TASK STATEMENT –
Reproduce exactly the lines of the material beneath, from the line that contains "Ia pun berharap" to the line that contains "funkcióval párosul, aminek", both included, and no other lines.

-- Opening Marker --

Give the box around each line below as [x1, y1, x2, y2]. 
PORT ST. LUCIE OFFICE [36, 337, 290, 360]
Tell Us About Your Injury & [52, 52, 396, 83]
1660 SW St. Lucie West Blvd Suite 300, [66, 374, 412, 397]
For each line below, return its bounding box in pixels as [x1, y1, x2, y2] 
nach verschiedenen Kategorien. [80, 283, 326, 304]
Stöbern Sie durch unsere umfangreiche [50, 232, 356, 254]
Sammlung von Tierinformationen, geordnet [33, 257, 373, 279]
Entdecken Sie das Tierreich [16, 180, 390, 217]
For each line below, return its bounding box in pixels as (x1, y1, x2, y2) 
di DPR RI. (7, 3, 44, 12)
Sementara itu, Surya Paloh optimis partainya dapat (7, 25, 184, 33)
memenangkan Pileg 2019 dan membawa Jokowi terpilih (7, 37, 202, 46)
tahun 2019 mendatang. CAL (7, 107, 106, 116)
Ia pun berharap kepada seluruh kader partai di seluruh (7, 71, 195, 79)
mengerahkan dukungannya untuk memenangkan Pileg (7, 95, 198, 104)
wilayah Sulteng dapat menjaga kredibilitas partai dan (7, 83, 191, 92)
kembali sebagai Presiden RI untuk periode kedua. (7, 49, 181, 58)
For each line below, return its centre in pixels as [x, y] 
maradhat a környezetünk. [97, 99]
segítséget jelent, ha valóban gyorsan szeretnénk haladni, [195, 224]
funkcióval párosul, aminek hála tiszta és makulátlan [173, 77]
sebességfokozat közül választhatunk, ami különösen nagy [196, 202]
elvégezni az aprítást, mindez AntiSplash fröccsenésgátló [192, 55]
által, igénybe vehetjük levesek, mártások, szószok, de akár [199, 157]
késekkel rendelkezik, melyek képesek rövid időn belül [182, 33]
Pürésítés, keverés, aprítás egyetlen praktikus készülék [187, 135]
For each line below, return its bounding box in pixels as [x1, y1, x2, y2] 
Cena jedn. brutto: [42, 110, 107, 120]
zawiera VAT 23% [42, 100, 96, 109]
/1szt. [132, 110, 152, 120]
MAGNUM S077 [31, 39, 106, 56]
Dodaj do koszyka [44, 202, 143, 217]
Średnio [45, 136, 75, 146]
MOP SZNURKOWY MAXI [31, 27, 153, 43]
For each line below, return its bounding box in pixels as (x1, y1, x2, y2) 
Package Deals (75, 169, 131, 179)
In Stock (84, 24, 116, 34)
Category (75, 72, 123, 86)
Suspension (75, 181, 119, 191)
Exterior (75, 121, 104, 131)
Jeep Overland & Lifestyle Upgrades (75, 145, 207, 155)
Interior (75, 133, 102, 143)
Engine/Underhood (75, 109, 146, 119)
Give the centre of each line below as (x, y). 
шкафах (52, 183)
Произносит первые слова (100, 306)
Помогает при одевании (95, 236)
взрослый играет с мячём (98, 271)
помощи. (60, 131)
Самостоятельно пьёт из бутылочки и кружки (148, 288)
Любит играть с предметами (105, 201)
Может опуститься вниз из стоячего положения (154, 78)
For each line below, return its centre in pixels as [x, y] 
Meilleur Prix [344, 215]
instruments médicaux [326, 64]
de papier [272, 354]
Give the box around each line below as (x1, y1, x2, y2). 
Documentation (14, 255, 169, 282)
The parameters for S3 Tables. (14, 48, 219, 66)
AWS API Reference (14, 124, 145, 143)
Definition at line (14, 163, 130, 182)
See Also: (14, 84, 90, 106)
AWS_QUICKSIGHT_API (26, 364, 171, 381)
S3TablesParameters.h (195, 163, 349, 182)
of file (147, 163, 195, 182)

-- Closing Marker --

EXERCISE RESULT –
Ia pun berharap kepada seluruh kader partai di seluruh (7, 71, 195, 79)
mengerahkan dukungannya untuk memenangkan Pileg (7, 95, 198, 104)
wilayah Sulteng dapat menjaga kredibilitas partai dan (7, 83, 191, 92)
kembali sebagai Presiden RI untuk periode kedua. (7, 49, 181, 58)
For each line below, return its centre in pixels as [x, y] 
maradhat a környezetünk. [97, 99]
segítséget jelent, ha valóban gyorsan szeretnénk haladni, [195, 224]
funkcióval párosul, aminek hála tiszta és makulátlan [173, 77]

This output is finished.